● **EXERCISE BRIEF**:
In the material below, find the line containing "Give the centre of each line below as [x, y]." and the line containing "y1, x2, y2].", then reproduce exactly both of them and every line between, and nothing else.

● **GIVEN DATA**:

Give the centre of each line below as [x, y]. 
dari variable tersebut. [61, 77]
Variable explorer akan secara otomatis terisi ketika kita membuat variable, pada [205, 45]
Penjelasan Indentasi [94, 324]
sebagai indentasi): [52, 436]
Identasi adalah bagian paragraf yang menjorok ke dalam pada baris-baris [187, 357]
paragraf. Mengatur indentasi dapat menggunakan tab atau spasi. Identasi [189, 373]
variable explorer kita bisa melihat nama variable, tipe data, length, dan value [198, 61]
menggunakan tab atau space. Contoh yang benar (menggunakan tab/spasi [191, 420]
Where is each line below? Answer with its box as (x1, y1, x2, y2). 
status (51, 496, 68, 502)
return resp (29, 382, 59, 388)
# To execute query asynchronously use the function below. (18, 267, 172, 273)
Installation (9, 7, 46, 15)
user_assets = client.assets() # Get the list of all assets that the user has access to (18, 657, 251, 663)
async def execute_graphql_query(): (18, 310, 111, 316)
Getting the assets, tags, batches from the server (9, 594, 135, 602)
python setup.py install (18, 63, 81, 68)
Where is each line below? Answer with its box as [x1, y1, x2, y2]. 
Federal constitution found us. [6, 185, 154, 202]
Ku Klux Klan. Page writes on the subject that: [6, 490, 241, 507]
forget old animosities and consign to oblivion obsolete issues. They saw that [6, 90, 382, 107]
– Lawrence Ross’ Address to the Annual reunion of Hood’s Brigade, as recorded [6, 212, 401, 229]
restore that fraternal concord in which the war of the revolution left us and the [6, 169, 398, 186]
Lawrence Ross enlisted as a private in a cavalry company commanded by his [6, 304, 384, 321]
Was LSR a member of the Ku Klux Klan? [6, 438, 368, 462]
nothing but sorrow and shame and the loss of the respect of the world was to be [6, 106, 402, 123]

==

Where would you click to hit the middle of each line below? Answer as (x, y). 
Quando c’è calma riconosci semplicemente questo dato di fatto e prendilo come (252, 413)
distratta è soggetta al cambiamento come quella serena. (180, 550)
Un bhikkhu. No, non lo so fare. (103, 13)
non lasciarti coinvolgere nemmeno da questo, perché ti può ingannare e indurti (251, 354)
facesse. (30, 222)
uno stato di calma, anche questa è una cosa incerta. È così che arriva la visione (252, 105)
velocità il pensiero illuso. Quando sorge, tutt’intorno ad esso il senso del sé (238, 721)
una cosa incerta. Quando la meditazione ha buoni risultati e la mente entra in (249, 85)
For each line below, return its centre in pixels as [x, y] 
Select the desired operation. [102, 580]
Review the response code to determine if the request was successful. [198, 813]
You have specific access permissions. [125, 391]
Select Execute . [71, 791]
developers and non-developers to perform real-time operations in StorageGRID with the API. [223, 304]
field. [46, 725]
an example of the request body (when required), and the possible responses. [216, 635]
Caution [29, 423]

* * *

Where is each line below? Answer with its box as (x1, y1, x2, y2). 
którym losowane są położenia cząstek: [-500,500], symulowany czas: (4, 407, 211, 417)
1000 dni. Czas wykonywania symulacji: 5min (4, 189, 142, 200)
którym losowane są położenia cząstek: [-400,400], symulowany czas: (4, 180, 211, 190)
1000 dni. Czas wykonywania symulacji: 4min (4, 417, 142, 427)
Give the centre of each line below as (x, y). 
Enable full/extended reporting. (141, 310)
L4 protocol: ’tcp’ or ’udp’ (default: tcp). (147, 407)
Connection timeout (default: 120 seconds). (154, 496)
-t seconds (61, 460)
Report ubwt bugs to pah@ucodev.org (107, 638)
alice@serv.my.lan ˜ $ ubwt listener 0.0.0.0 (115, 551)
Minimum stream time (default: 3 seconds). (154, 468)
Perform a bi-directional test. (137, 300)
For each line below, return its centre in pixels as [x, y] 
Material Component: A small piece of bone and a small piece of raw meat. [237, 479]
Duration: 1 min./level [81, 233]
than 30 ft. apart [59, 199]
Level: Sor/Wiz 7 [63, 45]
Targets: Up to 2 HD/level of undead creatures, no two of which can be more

● **RESULT OF THE EXERCISE**:
Give the centre of each line below as [x, y]. 
dari variable tersebut. [61, 77]
Variable explorer akan secara otomatis terisi ketika kita membuat variable, pada [205, 45]
Penjelasan Indentasi [94, 324]
sebagai indentasi): [52, 436]
Identasi adalah bagian paragraf yang menjorok ke dalam pada baris-baris [187, 357]
paragraf. Mengatur indentasi dapat menggunakan tab atau spasi. Identasi [189, 373]
variable explorer kita bisa melihat nama variable, tipe data, length, dan value [198, 61]
menggunakan tab atau space. Contoh yang benar (menggunakan tab/spasi [191, 420]
Where is each line below? Answer with its box as (x1, y1, x2, y2). 
status (51, 496, 68, 502)
return resp (29, 382, 59, 388)
# To execute query asynchronously use the function below. (18, 267, 172, 273)
Installation (9, 7, 46, 15)
user_assets = client.assets() # Get the list of all assets that the user has access to (18, 657, 251, 663)
async def execute_graphql_query(): (18, 310, 111, 316)
Getting the assets, tags, batches from the server (9, 594, 135, 602)
python setup.py install (18, 63, 81, 68)
Where is each line below? Answer with its box as [x1, y1, x2, y2]. 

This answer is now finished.